ONU aponta fuga de paquistaneses para o Afeganistão

A agência de refugiados da ONU disse nesta segunda-feira que 20 mil pessoas fugiram da região tribal de Bajaur, no Paquistão, para buscar refúgio no Afeganistão em meio a combates entre tropas e militantes na área.

O Alto Comissariado das Nações Unidas para Refugiados (Acnur) afirma que quase 4 mil famílias entraram na província de Kunar, no Afeganistão.

Outros cerca de 300 mil foram forçados a abandonar suas casas por causa dos confrontos, embora o Paquistão diga que muitos conseguiram refúgio na própria região.

Militares paquistaneses lançaram uma ofensiva em Bajaur e dizem ter matado mais de 2 mil militantes.

Direção oposta

A agência de refugiados da ONU diz que a maioria dos que fugiram retornará para casa assim que os confrontos na região terminarem.
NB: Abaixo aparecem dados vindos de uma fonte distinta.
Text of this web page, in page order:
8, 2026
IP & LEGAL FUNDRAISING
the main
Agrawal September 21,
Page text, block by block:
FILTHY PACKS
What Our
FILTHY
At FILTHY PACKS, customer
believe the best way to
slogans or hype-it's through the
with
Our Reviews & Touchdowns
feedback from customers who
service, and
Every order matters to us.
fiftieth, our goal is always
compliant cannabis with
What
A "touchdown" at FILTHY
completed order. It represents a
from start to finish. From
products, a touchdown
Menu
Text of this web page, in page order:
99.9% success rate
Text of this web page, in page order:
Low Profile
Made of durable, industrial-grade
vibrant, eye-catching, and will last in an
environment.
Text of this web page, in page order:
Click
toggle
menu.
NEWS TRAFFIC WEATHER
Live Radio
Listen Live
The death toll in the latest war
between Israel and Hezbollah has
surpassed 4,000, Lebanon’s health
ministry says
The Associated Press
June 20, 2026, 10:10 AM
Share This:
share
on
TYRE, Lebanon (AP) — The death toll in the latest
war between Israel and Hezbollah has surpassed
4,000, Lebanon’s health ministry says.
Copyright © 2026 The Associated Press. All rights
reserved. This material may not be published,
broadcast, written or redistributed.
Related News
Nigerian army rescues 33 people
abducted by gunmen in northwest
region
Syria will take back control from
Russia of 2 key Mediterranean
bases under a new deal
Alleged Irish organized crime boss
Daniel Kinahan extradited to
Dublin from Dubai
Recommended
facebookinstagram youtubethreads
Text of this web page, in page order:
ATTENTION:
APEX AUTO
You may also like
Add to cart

Segundo a agência, cerca de 70% das famílias são do Paquistão, mas o resto é formado por afegãos que viviam no país. No passado, refugiados afegãos cruzaram a fronteira na direção oposta.

Cerca de 4 milhões de afegãos fugiram da violência e foram procurar refúgio no Paquistão nas décadas de 80 e 90, mas mais da metade já voltou ao país de origem.
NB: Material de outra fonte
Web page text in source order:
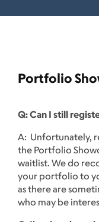
Portfolio
Q: Can I still
A: Unfortunately,
the Portfolio
waitlist. We do
your portfolio to
as there are
who may be
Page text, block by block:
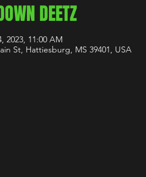
DEETZ
2023, 11:00 AM
St, Hattiesburg, MS 39401, USA
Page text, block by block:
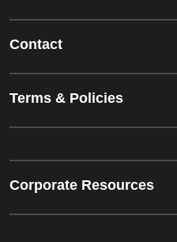
Contact
Terms & Policies
Corporate Resources
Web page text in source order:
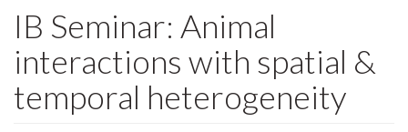
IB Seminar: Animal
interactions with spatial &
temporal heterogeneity
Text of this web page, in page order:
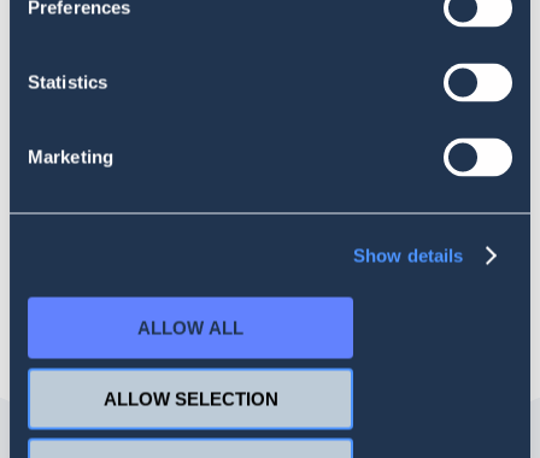
Preferences
Statistics
Marketing
Show details
ALLOW ALL
ALLOW SELECTION
Maverick Research is a leading insights and strategy consultancy in
consulting services to businesses across the region. The company is
known for its deep regional expertise and strategic thinking, which
Adom online: Maverick research, Sentione, unite to introduce
advanced social listening service in Sub-Sahara AfricaMyjoyonline:
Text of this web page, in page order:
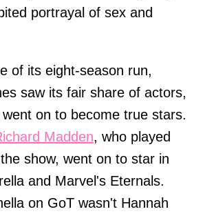
portrayal of sex and
of its eight-season run,
saw its fair share of actors,
on to become true stars.
Madden, who played
show, went on to star in
and Marvel's Eternals.
on GoT wasn't Hannah
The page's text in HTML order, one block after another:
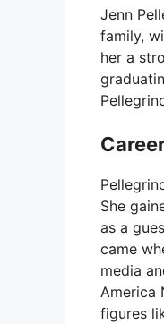
Jenn
family,
her a
She
as a
came
media
America
figures
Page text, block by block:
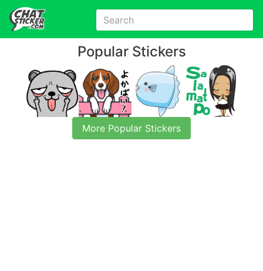
Popular Stickers
More Popular Stickers
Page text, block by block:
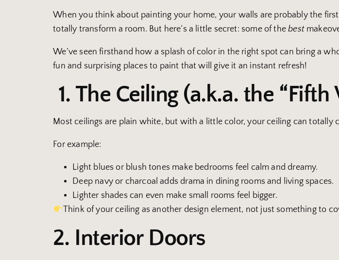
When you think about painting your home, your walls are probably the
totally transform a room. But here’s a little secret: some of thebest
We’ve seen firsthand how a splash of color in the right spot can bring a
fun and surprising places to paint that will give it an instant refresh!
1. The Ceiling (a.k.a. the “Fifth
Most ceilings are plain white, but with a little color, your ceiling can totally
For example:
Light blues or blush tones make bedrooms feel calm and dreamy.
Deep navy or charcoal adds drama in dining rooms and living spaces.
Lighter shades can even make small rooms feel bigger.
Think of your ceiling as another design element, not just something to
2. Interior Doors

Recentemente, a agência pediu doações de mais de US$ 17 milhões para ajudar cerca de 250 mil pessoas desalojadas pelos confrontos e por inundações no noroeste do Paquisão.

Segundo a entidade, o dinheiro era necessário para a compra de barracas, cobertores e outros materiais.

Ataques

Tentativas do governo paquistanês de negociar com os militantes nas áreas fronteiriças com o Afeganistão parecem ter fracassado, de acordo com correspondentes da BBC na região.

O Paquistão sofreu uma série de ataques suicidas atribuídos a grupo militantes – incluindo um grande atentado neste mês que deixou mais de 50 mortos no hotel Marriott em Islamabad.

Militantes usam as áreas tribais como base para operações no Paquistão e do outro lado da fronteira, no Afeganistão.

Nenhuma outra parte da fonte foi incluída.